Enemy Images in War Propaganda
Professor Ljubomir Danailov Frckoski is a Macedonian politician and former presidential candidate of the Social Democratic Union of Macedonia for the 2009 Macedonian presidential election. He is a Professor of Public International Law and International Relations at the Faculty of Law, Cyril and Methodius University of Skopje, Republic of Macedonia.

Professor Frckoski was a member of the Government of the Republic of Macedonia from 1990 until 1997, Minister of the Interior from 1992–1996, and Minister of Foreign Affairs from 1996 - 1997. He was one of the experts involved in the preparation of the new Constitution of the Republic of Macedonia of November 17, 1991, as well as the Constitutional Amendments of 2001. He was also one of the "Founding Fathers" of the Macedonian Foreign Intelligence Service in 1995.

“Enjoying the Nation”
(edited version of part of Chapter 7)

We turn the issue of a nation’s “libidinal economy”: the ideology of “enjoying the nation.” Following Lacan and Zizek, we look at how surplus (excess) energy in enjoyment (jouissance) stands behind national identity.

We begin with the thesis that any national policy is based on and manipulates the economy of enjoyment. Zizek: “Every nation exists as it continuously materializes a specific satisfaction in a set of social practices; nationalism is privileged social practice of such enjoyment, its eruption in the social field.”

Libidinal support of national identity allows us to follow it not so much through positive legal norms, but through its dark underside; through the collective “dirty little secrets” of ethnic groups.
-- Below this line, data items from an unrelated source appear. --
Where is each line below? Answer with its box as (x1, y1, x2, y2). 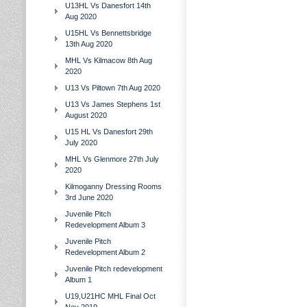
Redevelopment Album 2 (65, 248, 145, 256)
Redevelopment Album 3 (65, 221, 145, 229)
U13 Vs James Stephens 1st (65, 100, 160, 108)
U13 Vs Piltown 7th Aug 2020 (65, 84, 160, 92)
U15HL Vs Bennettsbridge (65, 29, 151, 37)
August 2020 (65, 111, 107, 119)
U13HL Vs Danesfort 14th (65, 1, 151, 10)
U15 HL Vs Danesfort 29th (65, 127, 153, 136)
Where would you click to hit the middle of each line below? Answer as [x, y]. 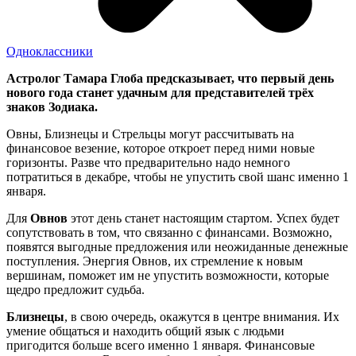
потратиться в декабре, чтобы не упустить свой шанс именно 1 [178, 177]
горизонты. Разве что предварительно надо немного [148, 163]
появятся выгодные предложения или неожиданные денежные [177, 247]
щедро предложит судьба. [75, 290]
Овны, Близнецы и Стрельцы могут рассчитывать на [150, 134]
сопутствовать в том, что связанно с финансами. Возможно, [169, 233]
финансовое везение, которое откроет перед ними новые [161, 149]
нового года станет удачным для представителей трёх [160, 93]
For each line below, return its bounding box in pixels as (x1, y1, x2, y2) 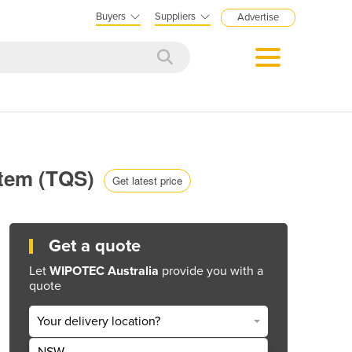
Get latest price (112, 172, 182, 188)
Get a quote (49, 235, 141, 256)
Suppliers (155, 10, 196, 23)
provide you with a (159, 262, 263, 279)
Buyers (96, 10, 126, 23)
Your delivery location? (37, 313, 160, 330)
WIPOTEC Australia (49, 262, 159, 279)
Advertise (237, 11, 279, 24)
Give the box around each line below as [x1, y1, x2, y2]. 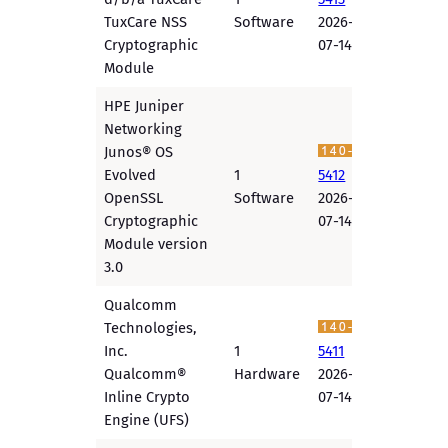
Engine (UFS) [104, 411, 190, 430]
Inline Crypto [104, 388, 191, 407]
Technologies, [104, 319, 198, 338]
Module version [104, 235, 209, 254]
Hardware [234, 365, 301, 384]
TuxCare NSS [104, 13, 188, 32]
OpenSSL [104, 189, 164, 208]
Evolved [104, 166, 157, 185]
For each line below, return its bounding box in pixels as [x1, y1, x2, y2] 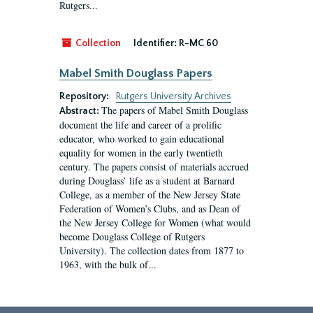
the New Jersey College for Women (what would [59, 216, 251, 229]
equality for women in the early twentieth [59, 146, 223, 159]
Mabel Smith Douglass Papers [59, 67, 212, 80]
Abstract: [59, 105, 101, 117]
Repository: [59, 91, 111, 102]
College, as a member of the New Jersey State [59, 188, 240, 201]
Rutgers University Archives [116, 91, 231, 102]
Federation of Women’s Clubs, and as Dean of [59, 202, 240, 215]
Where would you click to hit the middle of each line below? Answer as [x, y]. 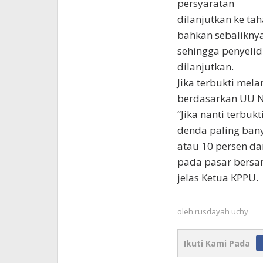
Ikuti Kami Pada [217, 244]
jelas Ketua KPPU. [218, 178]
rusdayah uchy [221, 212]
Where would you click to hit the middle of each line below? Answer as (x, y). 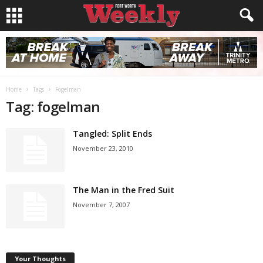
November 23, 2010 (103, 148)
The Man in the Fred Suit (124, 190)
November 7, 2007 (101, 205)
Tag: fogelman (53, 107)
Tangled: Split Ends (112, 134)
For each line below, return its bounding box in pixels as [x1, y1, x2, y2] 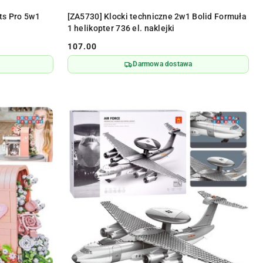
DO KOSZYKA [144, 7, 189, 16]
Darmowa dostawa [133, 60, 193, 69]
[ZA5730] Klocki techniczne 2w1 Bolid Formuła [67, 12, 247, 22]
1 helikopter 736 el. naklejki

Ethnic rituals are available only with the infringement of law (what Hegel calls “the right of the night;” the dark side). Positive laws of a country apply to all: domestic residents, foreigners, and immigrants. But obscene infringements of law are available only to members of the dominant majority that controls the system.

The strength of national connection among individuals is enhanced when people conceive themselves as victims of a conspiracy. Nations buffer the shocks that social and economic imbalances create—through the mythology of conspiracy.

Ethnic unity and the fantasy of stable, homogeneous social body are always “disrupted” by enemies—synonymous with a situation of imbalance, contradiction, tearing and devastating tensions that prevent unity and the stability of the social body.

National myths—that address external and internal threats—organize a community. In this sense, nationalism always needs “others,” hence is essentially relational. Networks of prejudice and the demonization of others are often generated by what Zizek calls the theft of our “pleasure-in-the-nation.”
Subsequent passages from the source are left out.